IST |
BANDA ACEH - Adanya kelompok bersenjata Din Minimi yang hangat
diperbincangkan publik diindikasikan, saat ini sedang dijadikan target untuk
kepentingan politik oleh pihak-pihak yang sengaja bermain-main dengan isu Din
Minimi dengan mengabaikan kepentingan damai Aceh yang sudah berlangsung 10
tahun.
"Kami
tidak henti-hentinya menghimbau semua pihak untuk dapat merawat perdamaian Aceh
dengan baik. Karena perdamaian ini melalui proses waktu yang sangat panjang
untuk dapat meyakinkan kedua belah pihak antara RI-GAM untuk duduk dan
berdialog dalam perundingan di Helsinki," demikian kata Tgk. Sufaini
Syekhy melalui siaran persnya, Kamis (5/11/2015).
Ketua
Achenese Australia Association (AAA) ini mengingatkan bahwa catatan selama
konflik 32 tahun di Aceh sudah menimbulkan jatuh korban puluhan ribu nyawa
melayang, baik dari GAM, masyarakat sipil maupun pihak aparat keamanan.
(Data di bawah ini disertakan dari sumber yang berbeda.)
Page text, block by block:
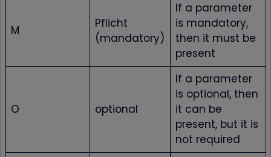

Pengalaman pahit ini sudah seharusnya jangan sampai terulang kembali.
"Jangan
lupakan ini, dan sudah seharusnya pihak elit GAM yang saat ini berkuasa harus
bertanggung jawab kepada para mantan TNA di lapangan yang hidupnya sampai saat
ini belum ada keadilan yang signifikan. Jangan hanya mengatasnamakan mantan
TNA, anak yatim dan janda-janda korban konflik tapi kenyataannya toh kehidupan
mereka semakin terpuruk", katanya.
"Atas
dasar ini, kami tidak bosan-bosannya mengingatkan ke semua pihak yang
berkompeten agar jangan jadikan kelompok Din Minimi sebagai target kepentingan
sesaat," imbuhnya.
Kemudian,
kami juga heran mengapa Polda terus bernafsu ingin memburu kelompok. Din Minimi
hidup atau mati, sampai setegas itu kah! Sebahaya apakah kelompok Din Minimi,
jangan lah membangunkan singa lapar nanti kalau dia terusik akan menggigit
siapa saja.
"Seharusnya
pemimpin Aceh bisa mengakomodasi dan merangkul mereka. Kami mengecam keras
khususnya kepada pihak elit GAM yang terkesan tidak ada kepedulian sedikitpun
terhadap nasib anak buahnya di lapangan. Bukankah tuntutan kelompok Din Minimi
merupakan kenyataan yang dirasakan banyak mantan kombatan," sebut Syekhy.
Sepertinya
perdamaian Helsinki tidak bisa dinikmati oleh seluruh rakyat Aceh. Seharusnya
perdamaian Aceh meski antara RI-GAM namun hasilnya justru hanya untuk memenuhi
syahwat kekuasaan sekelompok elit GAM saja.
"Kami
sudah jengah, kami akan menggugat Perdamaian Aceh secara hukum, atau kami akan
melakukan pengadilan rakyat terhadap ZIKIR dan PA, karena ZIKIR dan PA tidak
ada upaya untuk melindungi rakyat khususnya para mantan kombatan GAM. Padahal
dalam MoU Helsinki dijelaskan bahwa RI dan GAM sepakat untuk berkomitmen menghentikan
konflik dan menyelesaikan masalah yang ada secara damai dan bermartabt,"
katanya.
Lanjutnya,
dalam MoU Helsinki pasal 3.2 ayat 3.2.5, mewujudkan janji-janji hibah tanah 2
hektar namun sampai saat ini pun belum terwujud. Dan ayat 3.2.7 memberdayakan
mantan GAM sebagai Polisi dan tentara, artinya mengacu pada poin-poin diatas
pemerintah wajib melindungi secara politik dan hukum, ekonomi dan dijamin oleh
negara untuk rehabilisasi di segala aspek.
"Tidak
ada pasal demi pasal dalam MoU Helsinki yang menyebutkan mantan GAM wajib
diburu hidup atau mati," sindir Sufaini Syekhy. Ia pun mengharapkan Polda
dan ZIKIR/PA supaya dapat memaknai tujuan damai. Rakyat Aceh jangan dikerasi
karena mereka akan lebih keras.[Red]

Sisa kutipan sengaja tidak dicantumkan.